**TASK**.
The range runs from the line containing "(blue) of the two pumping stations [348, 216]" to the last line of the entries. Copy that range exactly, omitting pictures.

===== RECORDS FOR THE EXERCISE

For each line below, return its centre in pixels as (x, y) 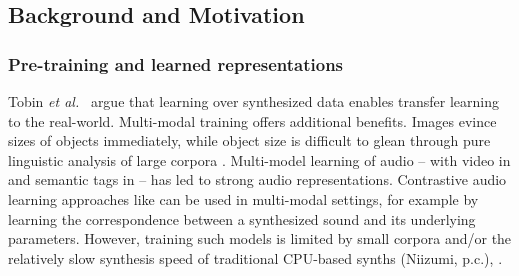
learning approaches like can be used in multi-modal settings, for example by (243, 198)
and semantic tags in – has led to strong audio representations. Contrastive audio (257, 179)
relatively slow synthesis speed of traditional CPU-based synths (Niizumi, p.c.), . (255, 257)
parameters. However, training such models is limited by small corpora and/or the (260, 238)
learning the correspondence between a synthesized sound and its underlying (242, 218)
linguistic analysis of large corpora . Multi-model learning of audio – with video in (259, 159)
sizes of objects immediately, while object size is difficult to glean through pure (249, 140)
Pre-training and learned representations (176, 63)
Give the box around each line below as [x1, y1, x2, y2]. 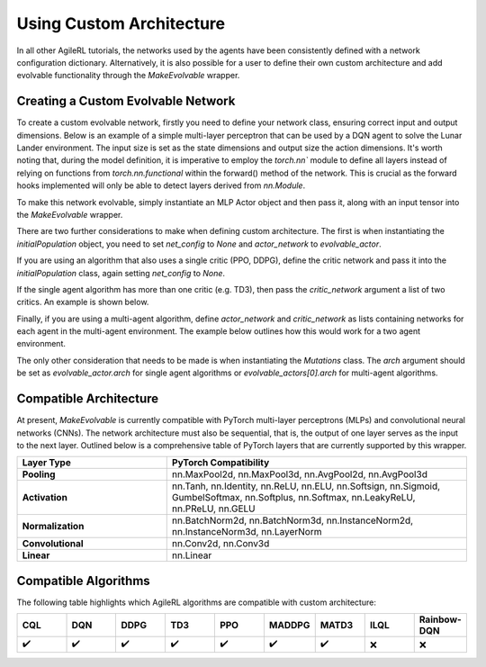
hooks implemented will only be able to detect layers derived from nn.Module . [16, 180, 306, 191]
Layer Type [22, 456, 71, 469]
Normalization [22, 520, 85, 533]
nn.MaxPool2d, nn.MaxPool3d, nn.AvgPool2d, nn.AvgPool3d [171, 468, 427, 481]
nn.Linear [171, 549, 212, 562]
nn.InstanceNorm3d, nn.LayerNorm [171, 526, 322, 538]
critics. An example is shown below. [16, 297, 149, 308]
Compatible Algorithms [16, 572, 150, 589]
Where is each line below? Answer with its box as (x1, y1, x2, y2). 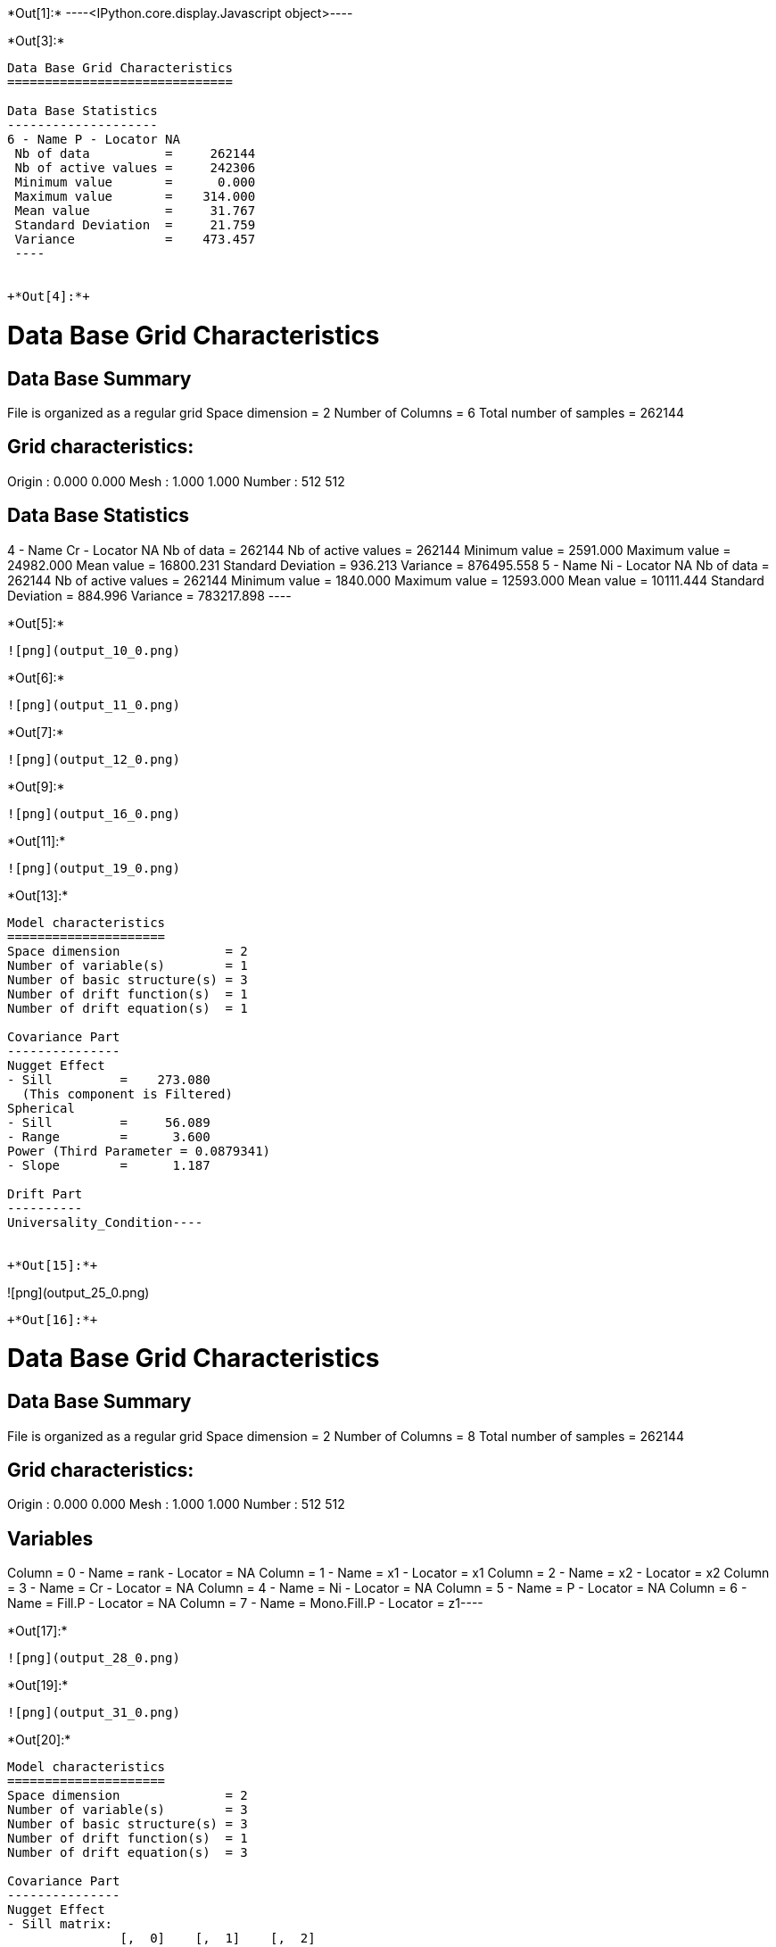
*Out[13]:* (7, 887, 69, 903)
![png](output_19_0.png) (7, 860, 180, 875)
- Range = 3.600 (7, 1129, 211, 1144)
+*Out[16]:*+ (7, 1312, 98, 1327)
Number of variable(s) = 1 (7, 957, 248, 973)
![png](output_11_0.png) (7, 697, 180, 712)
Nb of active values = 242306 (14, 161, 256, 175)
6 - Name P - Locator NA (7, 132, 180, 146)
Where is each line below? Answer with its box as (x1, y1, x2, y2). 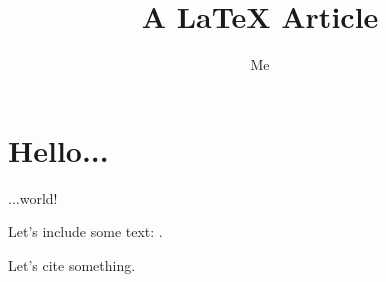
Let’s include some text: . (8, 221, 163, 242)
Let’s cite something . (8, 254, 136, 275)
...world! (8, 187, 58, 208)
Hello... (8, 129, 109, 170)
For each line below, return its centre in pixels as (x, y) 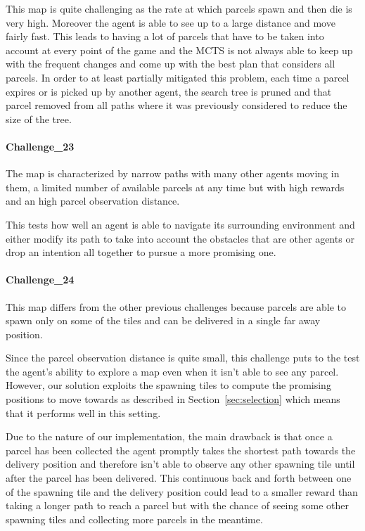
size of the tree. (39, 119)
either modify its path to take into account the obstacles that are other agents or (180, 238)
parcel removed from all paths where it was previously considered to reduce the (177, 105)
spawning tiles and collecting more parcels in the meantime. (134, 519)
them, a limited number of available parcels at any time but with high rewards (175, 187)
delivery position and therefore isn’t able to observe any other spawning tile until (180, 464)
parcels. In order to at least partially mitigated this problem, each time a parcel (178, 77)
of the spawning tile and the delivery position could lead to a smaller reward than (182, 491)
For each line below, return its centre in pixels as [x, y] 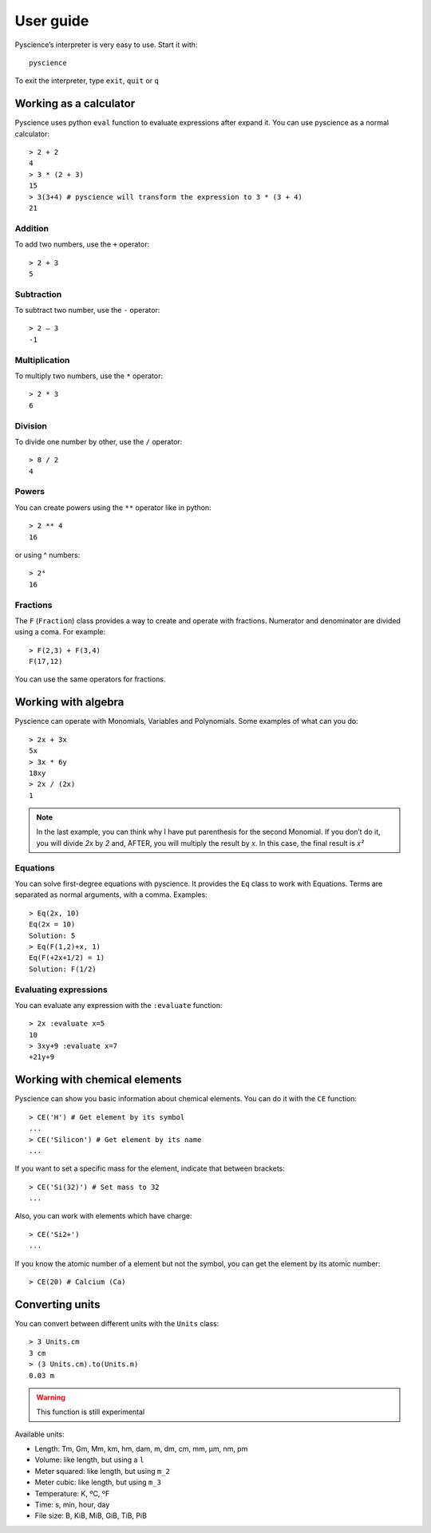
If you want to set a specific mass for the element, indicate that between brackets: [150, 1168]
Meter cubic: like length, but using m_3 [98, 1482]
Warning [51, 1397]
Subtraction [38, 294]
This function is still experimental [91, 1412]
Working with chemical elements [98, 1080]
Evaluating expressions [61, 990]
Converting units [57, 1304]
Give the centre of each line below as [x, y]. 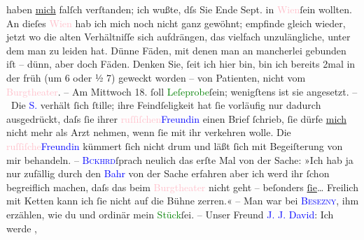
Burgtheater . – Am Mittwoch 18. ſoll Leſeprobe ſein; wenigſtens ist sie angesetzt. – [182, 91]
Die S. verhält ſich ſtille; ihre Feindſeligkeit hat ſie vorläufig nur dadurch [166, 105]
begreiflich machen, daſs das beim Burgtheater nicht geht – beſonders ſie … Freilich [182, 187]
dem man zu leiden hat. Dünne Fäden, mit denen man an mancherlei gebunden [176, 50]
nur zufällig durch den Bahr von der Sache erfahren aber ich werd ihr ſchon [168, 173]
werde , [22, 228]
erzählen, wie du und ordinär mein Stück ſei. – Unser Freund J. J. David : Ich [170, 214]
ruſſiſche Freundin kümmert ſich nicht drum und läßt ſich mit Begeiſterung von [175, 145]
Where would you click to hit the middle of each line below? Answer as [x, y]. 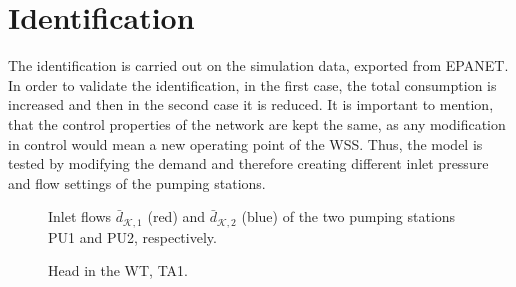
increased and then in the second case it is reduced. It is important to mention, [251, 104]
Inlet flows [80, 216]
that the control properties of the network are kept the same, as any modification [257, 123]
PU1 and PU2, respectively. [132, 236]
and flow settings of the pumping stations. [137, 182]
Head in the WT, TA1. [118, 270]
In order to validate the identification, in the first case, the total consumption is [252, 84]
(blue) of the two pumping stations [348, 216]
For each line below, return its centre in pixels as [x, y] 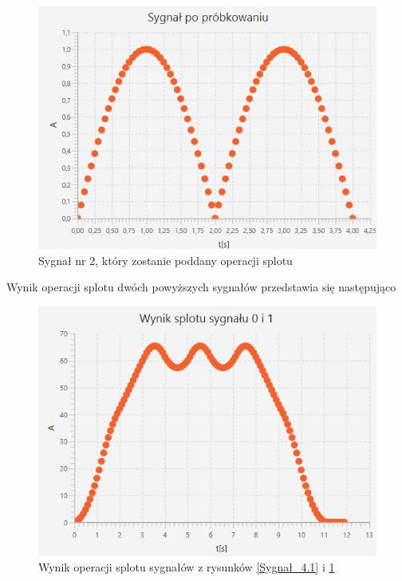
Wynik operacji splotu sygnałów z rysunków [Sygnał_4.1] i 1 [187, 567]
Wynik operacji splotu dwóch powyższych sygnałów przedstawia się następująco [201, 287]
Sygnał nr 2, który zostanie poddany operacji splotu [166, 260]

==========

**ANSWER BELOW**.
(blue) of the two pumping stations [348, 216]
For each line below, return its centre in pixels as [x, y] 
Wynik operacji splotu sygnałów z rysunków [Sygnał_4.1] i 1 [187, 567]
Wynik operacji splotu dwóch powyższych sygnałów przedstawia się następująco [201, 287]
Sygnał nr 2, który zostanie poddany operacji splotu [166, 260]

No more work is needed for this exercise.